Gebecik, itfaiyeciliği çok severek yaptığını dile getirdi. Hareketli bir hayatı seçtiğini belirten Gebecik, “Kabataş Erkek Lisesi mezunuyum ve Marmara Üniversitesini bitirdim, beyaz yakalı olarak değil de işin içinde veya hayatın içinde olmayı tercih ettim çünkü aksiyonu, heyecanı seviyoruz, her olayımız ayrı bir adrenalin, o yüzden mesleğimle gurur duyuyorum. Öğretmenlik de çok kutsal bir meslek, eşim de öğretmen fakat ben tercihimi daha faal, aktif olmak için itfaiyecilikten yana kullandım.” diye konuştu.

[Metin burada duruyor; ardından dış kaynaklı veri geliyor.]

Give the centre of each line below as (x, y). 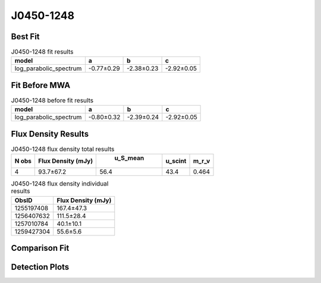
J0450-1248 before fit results (52, 100)
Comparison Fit (40, 248)
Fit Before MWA (41, 85)
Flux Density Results (50, 134)
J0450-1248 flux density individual (60, 184)
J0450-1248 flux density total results (63, 149)
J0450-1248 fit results (42, 52)
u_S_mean (129, 158)
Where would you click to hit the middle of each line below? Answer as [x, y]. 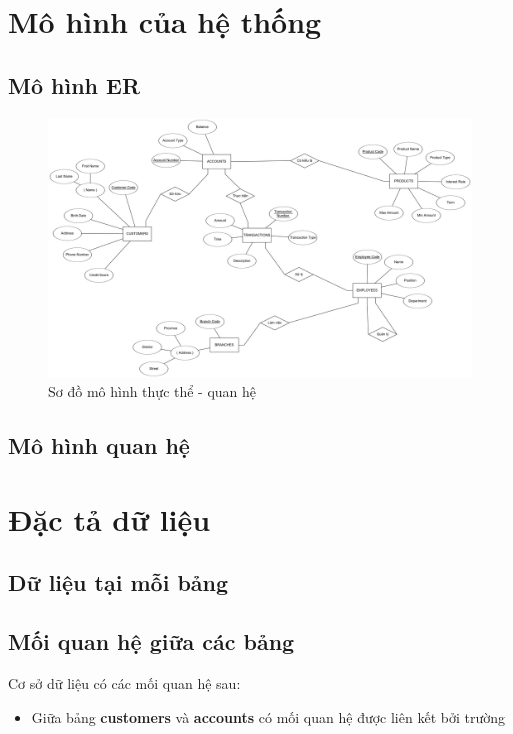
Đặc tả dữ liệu [109, 518]
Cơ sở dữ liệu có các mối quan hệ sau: [124, 682]
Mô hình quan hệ [99, 445]
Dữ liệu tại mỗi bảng [118, 582]
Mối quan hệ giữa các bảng [151, 641]
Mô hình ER [74, 84]
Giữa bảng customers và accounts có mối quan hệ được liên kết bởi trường [268, 716]
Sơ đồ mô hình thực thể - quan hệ [152, 391]

“Bir canlıyı kurtarmak çok büyük bir haz veriyor”
Her ihbara aynı hız, ciddiyet ve motivasyonla gittiklerini anlatan Gebecik, şunları söyledi:
“Bir canlıyı kurtarmak çok büyük bir haz veriyor. Bir yangın, mahsur kalma, içeride biri olduğunda hemen empati yapıyorsun. Bu senin kardeşin, annen, eşin, çocuğun olabilir. Aynı hassasiyette ve hızla müdahale ediyoruz. Onu da oradan kurtardığımız zaman bizim için en büyük mutluluk, tarif edilemez yani çok değişik bir durum. Olayın sonunda kötü vakalar da oluyor. O zaman çok üzülüyoruz. Keşke diyoruz olay yerine giderken ‘daha önce haber verilse, keşke trafik olmasa, keşke insanlar bize daha çok yardımcı olsa.”